Supplied entries START
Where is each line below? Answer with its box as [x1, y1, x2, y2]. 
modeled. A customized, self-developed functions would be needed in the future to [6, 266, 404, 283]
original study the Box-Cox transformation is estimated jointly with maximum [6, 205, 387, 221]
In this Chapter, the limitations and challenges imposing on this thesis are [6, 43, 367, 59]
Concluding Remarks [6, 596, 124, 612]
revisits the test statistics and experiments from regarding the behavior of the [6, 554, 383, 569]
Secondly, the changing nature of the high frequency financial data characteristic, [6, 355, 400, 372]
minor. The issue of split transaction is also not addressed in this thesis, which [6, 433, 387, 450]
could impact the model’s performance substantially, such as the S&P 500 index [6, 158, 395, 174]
Supplied entries END
• Your objective: Out of the data above, return each line where the word "with" can be found.

• Output of the task:
Where is each line below? Answer with its box as [x1, y1, x2, y2]. 
original study the Box-Cox transformation is estimated jointly with maximum [6, 205, 387, 221]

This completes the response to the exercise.